Punti sui quali bisogna fare particolarmente attenzione

Per la maggior parte delle persone, il mutuo sarà il finanziamento più importante della vita (un prestito da ripagare per 20, 25 o 30 anni) e quindi la scelta di una buona polizza assicurativa adatta a te e alla tua situazione personale è fondamentale. Anche se all’apparenza le polizze CPI sembrano tutte uguali, in realtà, se si legge attentamente il Fascicolo Informativo che deve essere consegnato dall’Intermediario prima della sottoscrizione del contratto, rivelano non poche differenze.

Quando scegli la tua assicurazione sul mutuo, tieni in considerazione questi punti importanti:
  1. Il livello di commissioni percepite dall’Intermediario (cioè quanto ci guadagna chi ti sta proponendo l’assicurazione): il livello commissionale per questo tipo di polizze può essere molto elevato e può arrivare fino ad oltre l’80% del premio pagato. Queste commissioni concorrono alla determinazione del premio pagato dal cliente pertanto un livello commissionale contenuto si traduce sicuramente in un risparmio per il cliente.
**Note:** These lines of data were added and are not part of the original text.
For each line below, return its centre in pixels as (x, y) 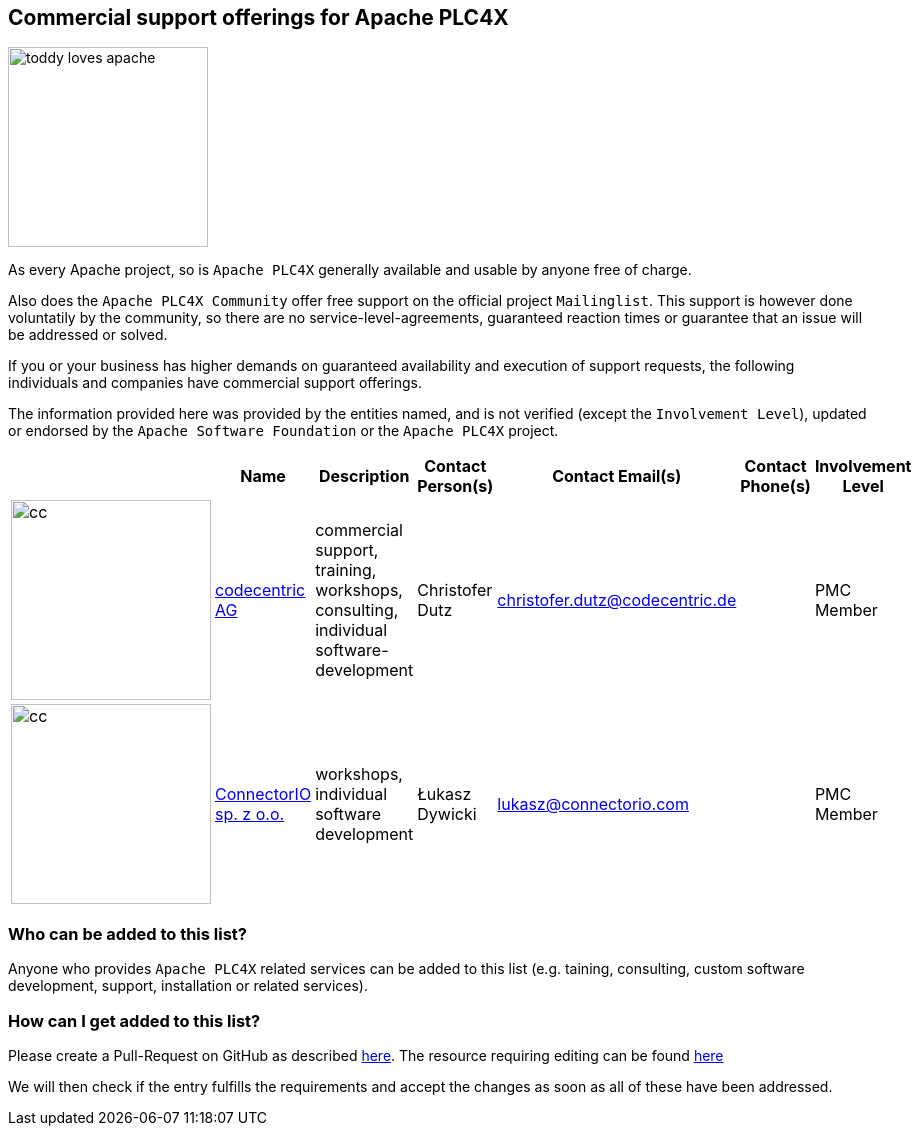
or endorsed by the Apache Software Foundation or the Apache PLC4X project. (283, 431)
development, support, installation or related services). (188, 986)
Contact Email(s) (617, 476)
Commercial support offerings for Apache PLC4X (258, 17)
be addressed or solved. (88, 335)
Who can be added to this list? (127, 933)
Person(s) (455, 486)
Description (364, 476)
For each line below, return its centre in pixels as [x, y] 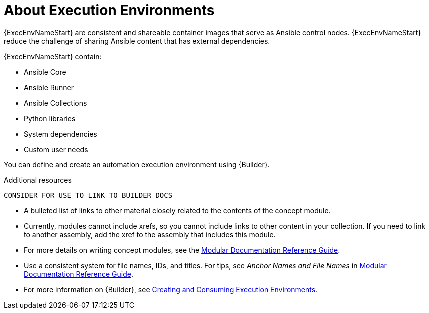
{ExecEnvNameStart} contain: [53, 56]
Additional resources [38, 180]
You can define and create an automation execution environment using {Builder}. [137, 164]
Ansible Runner [49, 87]
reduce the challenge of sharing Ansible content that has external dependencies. [137, 41]
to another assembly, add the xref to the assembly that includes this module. [150, 234]
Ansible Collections [56, 103]
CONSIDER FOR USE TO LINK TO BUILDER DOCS [88, 195]
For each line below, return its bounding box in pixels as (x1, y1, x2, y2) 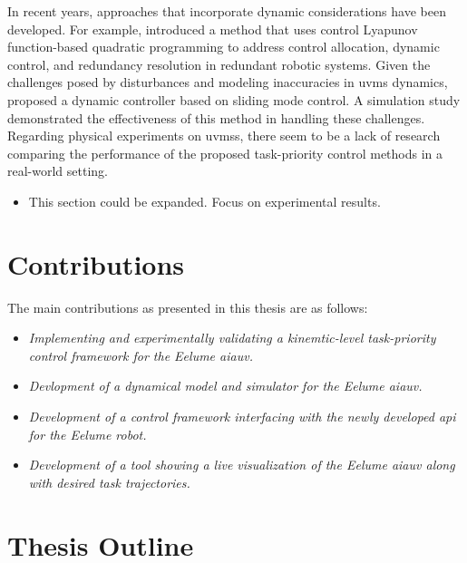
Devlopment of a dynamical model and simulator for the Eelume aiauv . (28, 376, 423, 395)
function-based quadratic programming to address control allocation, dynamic (7, 37, 440, 56)
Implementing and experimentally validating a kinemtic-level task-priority (28, 328, 436, 347)
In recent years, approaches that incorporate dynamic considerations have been (7, 2, 446, 20)
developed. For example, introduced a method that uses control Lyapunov (7, 19, 418, 38)
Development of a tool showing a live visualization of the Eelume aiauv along (28, 455, 455, 474)
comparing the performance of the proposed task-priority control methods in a (7, 143, 443, 162)
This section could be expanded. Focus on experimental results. (28, 191, 381, 210)
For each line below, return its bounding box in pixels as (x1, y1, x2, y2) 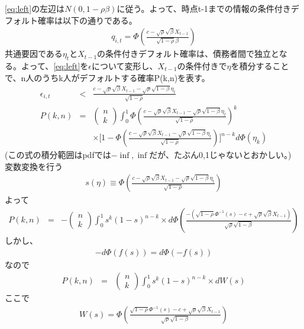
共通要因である (5, 47, 63, 60)
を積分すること (231, 60, 289, 72)
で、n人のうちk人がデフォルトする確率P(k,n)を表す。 (5, 71, 210, 83)
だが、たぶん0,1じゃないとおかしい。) (149, 149, 292, 161)
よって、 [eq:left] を (21, 60, 89, 72)
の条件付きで (177, 60, 227, 72)
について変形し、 (92, 60, 158, 72)
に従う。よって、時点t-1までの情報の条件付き (117, 2, 291, 14)

  2. le garanzie accordate: quante sono? In genere l’esigenza dell’Ente Erogante è quella di avere la copertura del rischio di decesso. La tua polizza però può proporre altre garanzie complementari che possono rivelarsi decisive per dar seguito all’operazione di finanziamento in caso di problemi come la Perdita d’Impiego o Ricovero Ospedaliero.
    Spesso chi sottoscrive una polizza CPI è convinto di avere contemporaneamente tutte e tre le garanzie (Inabilità Temporanea Totale, Ricovero Ospedaliero e Perdita d’Impiego) e questa errata convinzione è una delle principali cause dei rifiuti di indennizzo da parte delle Compagnie di assicurazione. Le garanzie accessorie sono accessibili unicamente in funzione della condizione professionale dell’assicurato (Libero professionista o autonomo, dipendente pubblico, dipendente privato o non lavoratore) pertanto è necessario accertarsi del tipo di garanzia a cui si ha diritto in funzione della propria condizione lavorativa, in modo da evitare sorprese nel momento in cui si abbia la necessità di usufruire della relativa copertura.
  3. Irrevocabilità delle garanzie accordate: quasi tutte le polizze presenti sul mercato, non prevedono la possibilità di cambiare la combinazione delle garanzie. Questo è un aspetto importante da considerare, in quanto negli anni le proprie esigenze potrebbero mutare rispetto alla data di sottoscrizione del contratto e un’assicurazione che ti segue per tutta la vita dovrebbe tener conto di questi cambiamenti.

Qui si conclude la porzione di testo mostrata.